- _WORK TO BE COMPLETED_
Repeat exactly the lines of the entries below from the one with "procházet. Velkou výhodou" through the one with "dokumentace a nastavení", both ends included, and nothing else.

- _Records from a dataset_
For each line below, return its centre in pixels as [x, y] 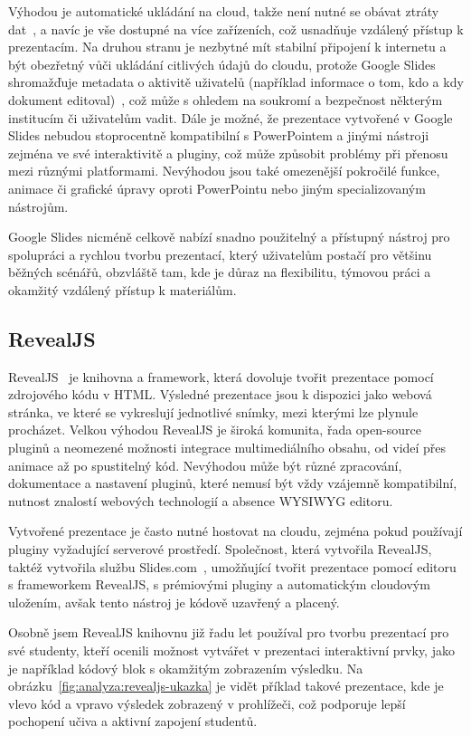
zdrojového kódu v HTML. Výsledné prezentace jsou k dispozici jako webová [220, 394]
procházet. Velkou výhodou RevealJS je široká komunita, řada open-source [215, 430]
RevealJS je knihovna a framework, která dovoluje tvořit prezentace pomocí [221, 376]
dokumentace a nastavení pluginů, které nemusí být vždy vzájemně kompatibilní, [233, 483]
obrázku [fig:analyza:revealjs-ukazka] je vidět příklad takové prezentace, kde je [226, 686]
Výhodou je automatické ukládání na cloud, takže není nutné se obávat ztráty [224, 11]
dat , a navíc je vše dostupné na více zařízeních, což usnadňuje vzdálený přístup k [236, 29]
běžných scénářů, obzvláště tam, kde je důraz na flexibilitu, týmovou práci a [220, 272]
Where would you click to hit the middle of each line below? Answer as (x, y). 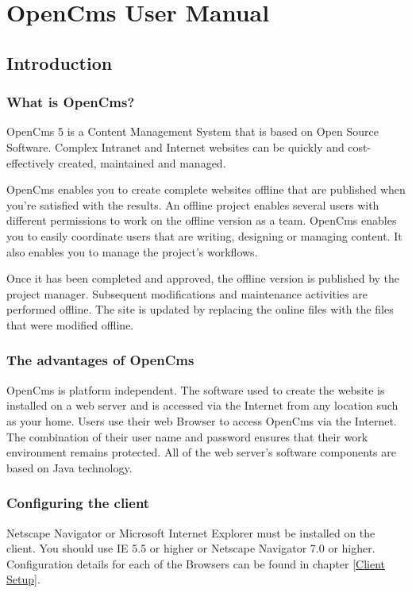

- _EXERCISE OUTPUT_
procházet. Velkou výhodou RevealJS je široká komunita, řada open-source [215, 430]
RevealJS je knihovna a framework, která dovoluje tvořit prezentace pomocí [221, 376]
dokumentace a nastavení pluginů, které nemusí být vždy vzájemně kompatibilní, [233, 483]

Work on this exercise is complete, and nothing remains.